00:08:56.080 In Ruby 2.2, the incremental garbage collector was introduced, allowing for the collection of symbols, which ensures that they don't use up the Ruby VM's memory as before. The incremental garbage collector offers short pauses instead of long ones, which enhances user experience.
00:09:44.310 As the Ruby garbage collector evolved, so did the configuration parameters. Ruby 2.0 had three parameters: MALLOC_LIMIT, HEAP_SLOTS, and HEAP_INCREMENT. These define how many slots to allocate during your application startup and the minimum number of slots that should be free after a GC run. Ruby 2.x increased this to 11 configuration parameters.
00:10:58.230 These include parameters like HEAP_GROWTH_FACTOR, HEAP_OLD_OBJECT_LIMIT_FACTOR, and others. During my tests, I played around with some of these parameters, although many remained at their default values because they were sufficient for my application. However, I did discover configurations that improved performance.
00:11:51.740 One of the key things to remember is that if you change defaults, you should document your changes. Adjusting parameters is important based on your application needs as not every app is the same. You may not need to touch the parameters at all if your application runs smoothly.
00:12:25.390 For you to test configuration parameters on your local machine, you can set them as environment variables.

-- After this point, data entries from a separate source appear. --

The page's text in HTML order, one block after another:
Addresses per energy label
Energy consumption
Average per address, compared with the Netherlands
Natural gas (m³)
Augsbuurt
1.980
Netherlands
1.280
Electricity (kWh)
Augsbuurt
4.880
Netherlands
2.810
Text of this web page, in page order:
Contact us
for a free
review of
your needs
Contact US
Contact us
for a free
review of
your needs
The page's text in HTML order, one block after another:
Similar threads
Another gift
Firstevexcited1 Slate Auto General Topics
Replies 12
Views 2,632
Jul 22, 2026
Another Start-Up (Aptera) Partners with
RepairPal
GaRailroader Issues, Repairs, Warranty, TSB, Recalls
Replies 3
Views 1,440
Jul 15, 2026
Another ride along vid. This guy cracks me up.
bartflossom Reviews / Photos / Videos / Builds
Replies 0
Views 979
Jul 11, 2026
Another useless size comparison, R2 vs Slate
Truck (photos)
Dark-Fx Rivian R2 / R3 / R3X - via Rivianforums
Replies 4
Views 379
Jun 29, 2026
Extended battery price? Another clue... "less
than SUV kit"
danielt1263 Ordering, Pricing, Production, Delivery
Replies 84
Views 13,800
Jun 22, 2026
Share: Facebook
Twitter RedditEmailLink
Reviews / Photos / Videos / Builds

You would export those variables in a Linux environment, and when you start the Ruby VM, it will take these variables into account.

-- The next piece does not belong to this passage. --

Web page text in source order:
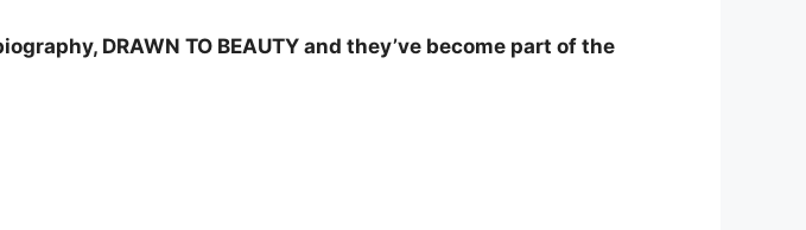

00:12:56.590 Back to tuning the GC, if you tweak parameters to see changes, it’s essential to implement one change at a time. This way, you can measure the impact of each configuration. When making adjustments, especially if you collect a lot of data, give your brain time to digest the information before drawing conclusions.
00:14:36.420 In conclusion, I encourage you to document your findings, share them with your team, and make small presentations or discussions about what you learned. This could lead you to opportunities to present at conferences like RailsConf in the future. It’s rewarding to share knowledge and experiences with the community.

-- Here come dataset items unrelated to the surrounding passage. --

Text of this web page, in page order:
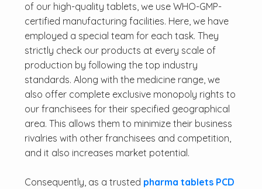
of our high-quality tablets, we use WHO-GMP-
certified manufacturing facilities. Here, we have
employed a special team for each task. They
strictly check our products at every scale of
production by following the top industry
standards. Along with the medicine range, we
also offer complete exclusive monopoly rights to
our franchisees for their specified geographical
area. This allows them to minimize their business
rivalries with other franchisees and competition,
and it also increases market potential.
Consequently, as a trusted pharma tablets PCD

00:15:16.340 Now let me share some examples of the parameters I changed, which helped improve performance. These include HEAP_SLOTS, HEAP_LIMIT, and HEAP_GROWTH parameters that I adjusted during my testing for the production environment.
00:15:52.240 Through benchmarks, I was able to compare the response times before and after the parameter changes. After adjusting, it was evident that my application experienced faster performance with notably reduced garbage collection times.
00:16:12.400 When looking at the metrics, I noticed a drastic reduction in the time my application spent in garbage collection after making the parameter adjustments. It seemed like a considerable improvement in response time, especially in high-load scenarios.
00:16:34.080 In my final tests, going from Ruby 2.0 to 2.1 improved the average GC duration from 80ms to 20ms per transaction, demonstrating the effectiveness of parameter tuning in real-world applications.
00:18:10.240 With that said, I have covered transaction metrics and how essential it is to monitor your applications in production. Having robust monitoring tools allows you to spot issues early and adjust your parameters accordingly.
00:18:49.570 I appreciate your attention, and if you have any questions, feel free to ask. Yes, changing GC parameters may lead to an increase in memory usage, as I found that allocating more memory allowed the GC to run less frequently in some scenarios. It’s a trade-off between memory allocation and time efficiency, but it’s important to find the right balance.
00:20:30.500 In conclusion, I hope this presentation has provided you with insights into tweaking Ruby GC parameters and how this can lead to significant improvements in performance. Thank you all for your time!